Some of the lines below need repeating. Reproduce exactly those between the lines holding "The page's text" and "Web page text", inclusive.
Start of Record excerpts
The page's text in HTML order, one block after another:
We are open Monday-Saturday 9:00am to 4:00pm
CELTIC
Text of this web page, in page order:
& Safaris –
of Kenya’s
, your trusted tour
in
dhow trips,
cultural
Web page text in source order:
End of Record excerpts
Start of Record excerpts
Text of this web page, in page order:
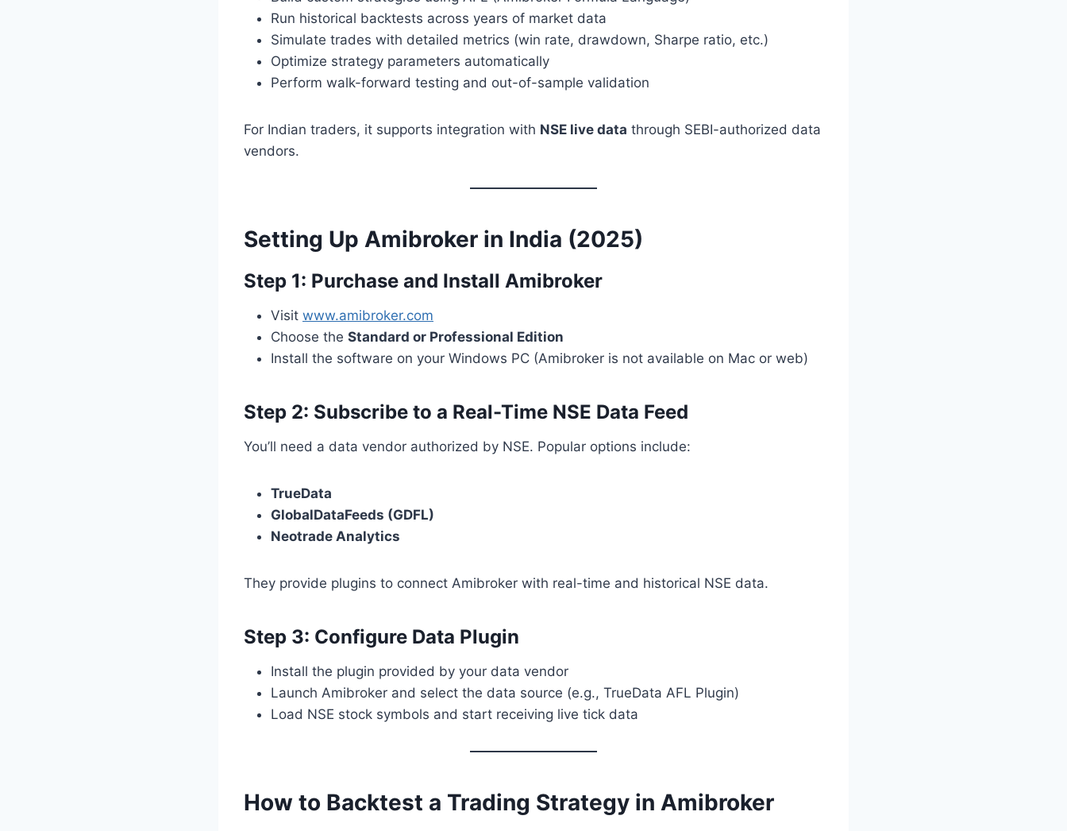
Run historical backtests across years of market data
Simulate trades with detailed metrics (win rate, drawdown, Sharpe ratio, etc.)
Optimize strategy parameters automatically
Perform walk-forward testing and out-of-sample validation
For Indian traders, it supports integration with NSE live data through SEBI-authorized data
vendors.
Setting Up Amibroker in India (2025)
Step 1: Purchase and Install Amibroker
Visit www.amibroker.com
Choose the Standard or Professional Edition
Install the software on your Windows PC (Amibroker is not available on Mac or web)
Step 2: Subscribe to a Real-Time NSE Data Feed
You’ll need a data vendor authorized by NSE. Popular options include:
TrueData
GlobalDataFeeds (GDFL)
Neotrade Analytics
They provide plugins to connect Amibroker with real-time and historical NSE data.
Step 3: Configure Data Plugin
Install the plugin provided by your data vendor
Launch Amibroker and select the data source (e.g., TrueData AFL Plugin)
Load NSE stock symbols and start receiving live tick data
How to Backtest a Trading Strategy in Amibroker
End of Record excerpts
Response below:
The page's text in HTML order, one block after another:
We are open Monday-Saturday 9:00am to 4:00pm
CELTIC
Text of this web page, in page order:
& Safaris –
of Kenya’s
, your trusted tour
in
dhow trips,
cultural
Web page text in source order:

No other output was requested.